Evidently, the solution to soil degradation, and losing all of the nutrients, is to NOT apply chemical fertilizer..............  I haven't quite figured out the math behind that yet.   Apparently manure has some magic ingredient in it that multiplies nutrients when livestock are grazing..........I am the worlds biggest fan of using manure, but last I checked, cows can't "fix" nutrients out of thin air, just recycle some of them.  I realize the book is a few years old now, but I don't think he realizes how much land is no-tilled, has cover crops, and how rarely a plow is used on this continent.  Looks like a lot of research and travel was done on the rest of the world, but not closer to home, but maybe that is just my own bias.

If the rates of erosion worldwide suggested are close to accurate, we are in a lot of trouble, and very soon.  I find it hard to believe, just looking out my backyard.  But I see pictures on here all the time with dust blowing, gullies and washouts.  Here, with snow and frost half the year, and bare ground for a few weeks at most, I've never seen erosion.  In recent years, the soil has rarely ever been dry enough to even make dust.  Runoff is crystal clear.  The only gully I've seen is where I started it with a drainage ditch in mellow black soil that was brand new, and the dirt settled into its own delta shortly after.  Of course, we mostly have clay and we are mostly flat, which may explain a lot.  So is erosion still happening here and it is just too slow to see in a human time frame?  The degradation of our soil however is painfully obvious, and the oldest is barely 100 years old now.  I've got kids who want to farm, and I take the sustainability of what we do very seriously.  It is too bad that doing the right thing usually requires time and money now, for a payback generations later.  

So do I have backyarditis, and erosion really is that serious?  What is happening in your area?  Who has travelled the world and seen what is happening
I know when we were in the Black Sea region of Russia, I saw huge washouts of beautiful black soil after big rains, and it is quite flat ground, with little or no no-till in that area.

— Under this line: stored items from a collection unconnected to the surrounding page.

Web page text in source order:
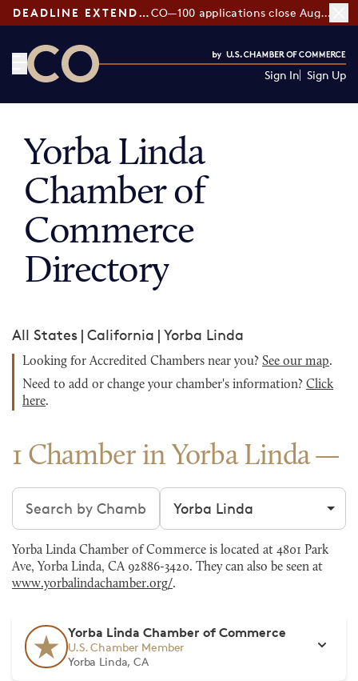
DEADLINE EXTENDED: CO—100 applications close August 7
Sign In Sign Up
Yorba Linda
Chamber of
Commerce
Directory
All States | California | Yorba Linda
Looking for Accredited Chambers near you? See our map.
Need to add or change your chamber's information? Click
here.
1 Chamber in Yorba Linda
Search chambers Filter by city
Yorba Linda Chamber of Commerce is located at 4801 Park
Ave, Yorba Linda, CA 92886-3420. They can also be seen at
www.yorbalindachamber.org/.
Yorba Linda Chamber of Commerce
U.S. Chamber Member
Yorba Linda, CA

One way I look at things, the soil is still out there somewhere, not lost forever, much of it is still sitting in deltas in the Mediterranean, Black Sea, Caspian Sea, , Gulf of Mexico,  Mouths of the Amazon etc.  But, by the time we realize we need to get it back to where it came from, we may be also facing a shortage of the energy required to complete such a massive task.

I really want to spend some time on google earth and see some of this myself, since I don't think I will be going to Iraq or Syria in the next few days to see where it all started.

I do highly recommend the book to all fellow farmers, and for that matter, everyone who eats, I do however believe the section about modern agriculture could use more research and a more balanced view, possibly a lot less about global warming and anti-business.